Celebrity Cars blog has shots of actor Robert Downey Junior sporting a black Audi A7 this past weekend in Los Angeles. Given Audi's tie with Downey's blockbuster Iron Man series, we're not surprised the actor has chosen a four-ringer as his daily ride though he gets extra style points for picking the A7. And it's an S-line rolling on 20s no less.

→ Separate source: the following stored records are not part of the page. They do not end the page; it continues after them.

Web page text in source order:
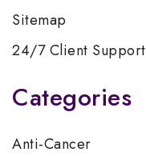
Sitemap
24/7 Client Support
Categories
Anti-Cancer
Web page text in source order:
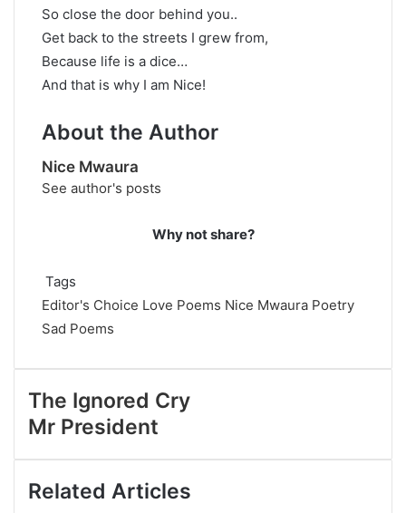
So close the door behind you..
Get back to the streets I grew from,
Because life is a dice…
And that is why I am Nice!
About the Author
Nice Mwaura
See author's posts
Why not share?
Tags
Editor's Choice Love Poems Nice Mwaura Poetry
Sad Poems
The Ignored Cry
Mr President
Related Articles
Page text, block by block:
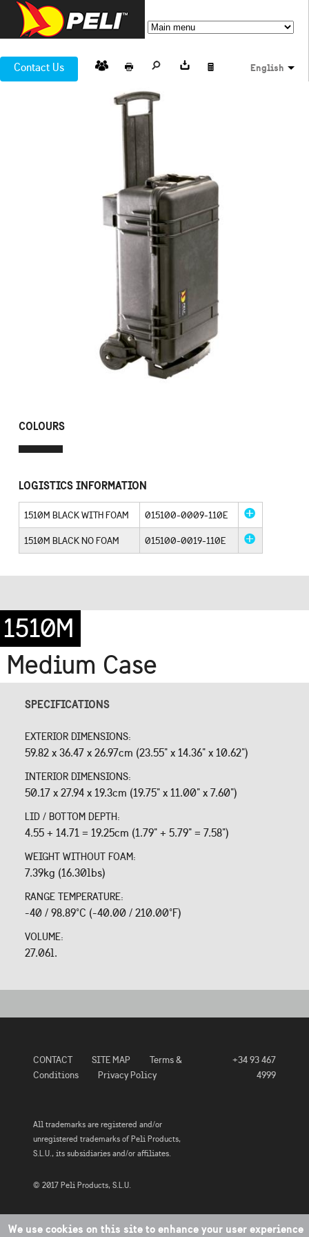
Contact Us English
COLOURS
LOGISTICS INFORMATION
1510M BLACK WITH FOAM 015100-0009-110E
1510M BLACK NO FOAM 015100-0019-110E
1510M
Medium Case
SPECIFICATIONS
EXTERIOR DIMENSIONS:
59.82 x 36.47 x 26.97cm (23.55" x 14.36" x 10.62")
INTERIOR DIMENSIONS:
50.17 x 27.94 x 19.3cm (19.75" x 11.00" x 7.60")
LID / BOTTOM DEPTH:
4.55 + 14.71 = 19.25cm (1.79" + 5.79" = 7.58")
WEIGHT WITHOUT FOAM:
7.39kg (16.30lbs)
RANGE TEMPERATURE:
-40 / 98.89°C (-40.00 / 210.00°F)
VOLUME:
27.06l.
CONTACT SITE MAP
Terms &
Conditions
Privacy Policy
+34 93 467
4999
All trademarks are registered and/or
unregistered trademarks of Peli Products,
S.L.U., its subsidiaries and/or affiliates.
© 2017 Peli Products, S.L.U.
We use cookies on this site to enhance your user experience
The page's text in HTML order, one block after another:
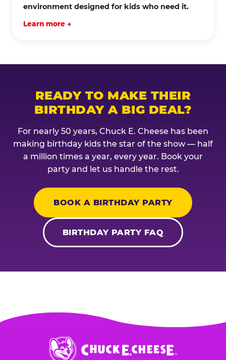
environment designed for kids who need it.
Learn more →
READY TO MAKE THEIR
BIRTHDAY A BIG DEAL?
For nearly 50 years, Chuck E. Cheese has been
making birthday kids the star of the show — half
a million times a year, every year. Book your
party and let us handle the rest.
BOOK A BIRTHDAY PARTY
BIRTHDAY PARTY FAQ
Chuck
E.
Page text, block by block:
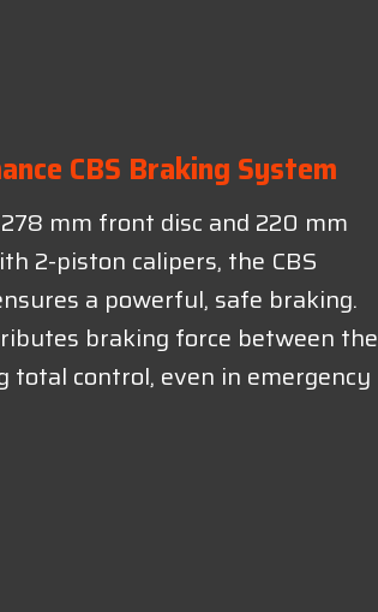
CBS Braking System
mm front disc and 220 mm
2-piston calipers, the CBS
a powerful, safe braking.
braking force between the
total control, even in emergency
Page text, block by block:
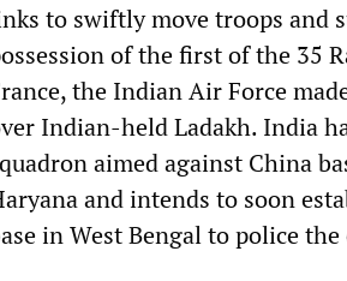
to swiftly move troops and
of the first of the 35
the Indian Air Force
Indian-held Ladakh. India
aimed against China
and intends to soon
in West Bengal to police
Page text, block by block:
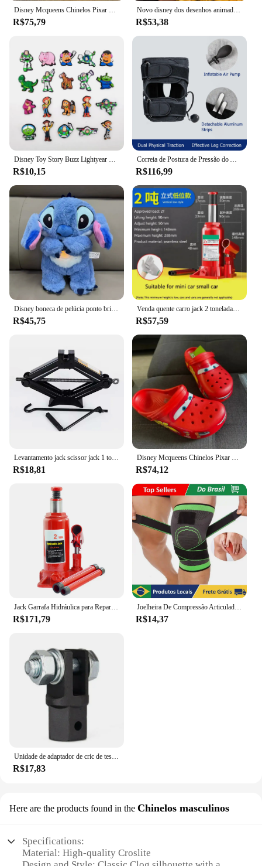
R$75,79
Novo disney dos desenhos animados anime lilo & stitch crocs meninos meninas adulto casual praia antiderrapante respirável moda mais recente sapatos de praia presente
R$53,38
R$10,15 R$116,99
R$45,75
Venda quente carro jack 2 toneladas vertical hidráulico jack carro caminhão suv jack ferramenta de mudança de pneu
R$57,59
Levantamento jack scissor jack 1 toneladas manual operado ferramentas do veículo substituir pneu de carro mudança
R$18,81
Disney Mcqueens Chinelos Pixar Cartoon, Monocromáticos, Impermeáveis, Ao Ar Livre, Sandálias de Areia, Casual, Respirável, Envoltório no Tornozelo Eva, Sapatos Adultos, Presente
R$74,12
Jack Garrafa Hidráulica para Reparação Automóvel, Jack de carro soldado, Pickup Truck RV, 2 Ton, 5 Ton, 10 Ton
R$171,79
Joelheira De Compressão Articulada Com Cintas Cruzadas Tensor Articulado
R$14,37
Unidade de adaptador de cric de tesoura-reparação de carro 1/2 Polegada para uso com unidade de 1/2 Polegada-brocas de impacto catraca unidade padrão-40gf
R$17,83
Here are the products found in the Chinelos masculinos
Specifications:
Material: High-quality Croslite

Check out shots of Downey in his car after the jump.

* Full Story *


----------



## tanel (Jul 26, 2006)

good choice, robert :thumbup:

although too bad the 6 series gran coupe is gonna kill the a7 quite soon - at least in looks. 
http://www.autoblog.com/2011/06/28/2013-bmw-6-series-gran-coupe-inches-closer-to-production/

sorry, but i still can't get over how my favourite car company had a chance to make the most beautiful car of all times out of a7, but totally messed up the whole car with the back design following some totally irrelevant "practicality (read: rear headroom) over style" arguments. you cannot always approach your car from the front you know, besides there are other people too who see the rear end of it...

i almost bursted crying when i saw a black a7 and a black new cls parking next to each other. the a7 was the coolest car on earth from the front 2/3 angle, but jeeez, how can you possibly desing the worst looking rear roofline to a car that's supposed to be only COOL, not a freakin' family mpv or smth.  still can't understand what's wrong with the small-trunk-sedan style and why does it have to be a hatchback, and even when it has to be an actual hatchback, why on earth does it have to look like one????

i really think audi should consider more than a facelift before the beemer comes out, it simply won't survive next to cls and that bmw (which is looking gorgeous already).

oh dear audi, and while you're on that, please revise the a7's front headlamps too, the ones on the concept were a lot better :thumbup:


----------